When sanctions called for cessation of all business with Russian companies by Sept. 26, Exxon filed an extension for additional time to wrap up operations on the University-1 (Univeristekaya) drilling rig. The area north of the Arctic Circle is rich with undiscovered oil, natural gas, natural liquids and petroleum according to a Forbes analysis of U.S. Geological Survey data. The exploratory Kara Sea rig struck a 1-billion barrel discovery on Sept. 27.
However, Exxon and Rosneft this week cancelled contracts with a Norwegian company for four service vessels as the company is pulling back from a flooded market and considering future moves in the wake of economic sanctions.
Also this year the company completed construction of a 10,000-person capacity office park in Houston, Texas, which realtors expect to affect the local Woodlands real-estate sub market. The complex will open in 2015, but CEO Rex Tillerson said the company’s corporate headquarters will remain in Irving, Texas, separate from its south Texas operations.
In 2009, ExxonMobil bought Fort Worth-based XTO energy, a hydraulic fracturing company. Exxon is the country’s largest producer of natural gas. In January shareholders asked the company for information on its consideration of risk and the environment with regard to its fracking operations. The company ultimately answered the request with the release of a study of hydraulic fracturing risks on Sept. 30, which it promoted on its website.
A controversial move by the company’s CEO Rex Tillerson, who filed a law suit in February to keep a water tower for servicing a nearby hydraulic fracturing site from being built near his Texas ranch, earned him a round of bad press and correlated with a drop in the company’s stock prices. But after an initial slump prices turned and steadily rose until July, when it began a downward spiral that hasn’t let up yet.
At the State of Energy luncheon held by the Greater Houston Partnership Oct. 6 CEO Tillerson called the current energy situation “a transformative moment in the history of energy,” according to an article on offshore-mag.com. The article says he also projected that deep-water production will grow 150% and global energy demand will increase by 30% by 2040, calling for a need for policy that will reduce price volatility and international tensions.

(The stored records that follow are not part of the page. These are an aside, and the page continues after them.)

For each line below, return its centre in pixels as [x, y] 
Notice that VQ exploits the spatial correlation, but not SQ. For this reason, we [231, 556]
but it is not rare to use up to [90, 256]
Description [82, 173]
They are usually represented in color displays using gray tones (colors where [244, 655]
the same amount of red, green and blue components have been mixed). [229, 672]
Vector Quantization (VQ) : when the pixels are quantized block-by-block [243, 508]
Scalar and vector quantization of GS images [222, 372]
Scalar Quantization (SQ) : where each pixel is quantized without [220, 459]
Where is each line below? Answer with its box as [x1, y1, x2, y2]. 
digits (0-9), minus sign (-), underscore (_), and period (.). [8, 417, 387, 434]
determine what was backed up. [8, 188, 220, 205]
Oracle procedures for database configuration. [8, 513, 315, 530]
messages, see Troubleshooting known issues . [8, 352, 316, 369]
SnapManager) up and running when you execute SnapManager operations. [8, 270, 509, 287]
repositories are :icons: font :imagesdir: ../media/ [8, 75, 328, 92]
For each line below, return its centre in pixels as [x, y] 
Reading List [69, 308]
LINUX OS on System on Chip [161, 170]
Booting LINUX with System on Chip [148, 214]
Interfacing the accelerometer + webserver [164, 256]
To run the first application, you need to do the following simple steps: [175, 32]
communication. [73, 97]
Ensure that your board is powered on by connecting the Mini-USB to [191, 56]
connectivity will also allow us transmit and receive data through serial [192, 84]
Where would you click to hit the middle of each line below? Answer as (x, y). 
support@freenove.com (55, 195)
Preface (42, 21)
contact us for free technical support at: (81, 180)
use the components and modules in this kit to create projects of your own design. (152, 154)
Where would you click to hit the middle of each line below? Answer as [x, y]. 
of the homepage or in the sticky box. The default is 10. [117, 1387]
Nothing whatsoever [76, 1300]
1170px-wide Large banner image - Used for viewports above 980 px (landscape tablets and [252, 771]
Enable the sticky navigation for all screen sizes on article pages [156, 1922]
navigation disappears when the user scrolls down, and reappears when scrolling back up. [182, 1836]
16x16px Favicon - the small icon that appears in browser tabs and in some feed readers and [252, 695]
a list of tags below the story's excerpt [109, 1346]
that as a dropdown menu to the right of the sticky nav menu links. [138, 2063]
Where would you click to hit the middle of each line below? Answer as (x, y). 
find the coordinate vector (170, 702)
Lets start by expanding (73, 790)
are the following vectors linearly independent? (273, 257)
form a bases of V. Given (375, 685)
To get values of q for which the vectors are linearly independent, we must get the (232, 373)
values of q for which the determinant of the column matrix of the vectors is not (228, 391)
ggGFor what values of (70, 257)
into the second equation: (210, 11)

In August, the company announced the retirement of its chief financial officer/controller P.T. Mulva and that D.S. Rosenthal would be his replacement. The new controller as well as a new VP of investor relations Jeffrey J. Woodbury were announced via press release. In January, Exxon Vice-president S.D. Pryor will retire.
Exxon listed a 2013 profit of $32.6 billion dollars, with top executives earning between $10-$20 million. The company’s profit last year was big, but not as big as the $44.9 billion it reported for 2012. Depending on how lucrative midstream operations are in the final quarter, the company could be on track to land above its 2013 profits.
Produced for a graduate business journalism course in which the assignment was to shadow the company through the stock market and headlines and report on peaks and dips, success and failure, and keep tabs on “the bottom line”.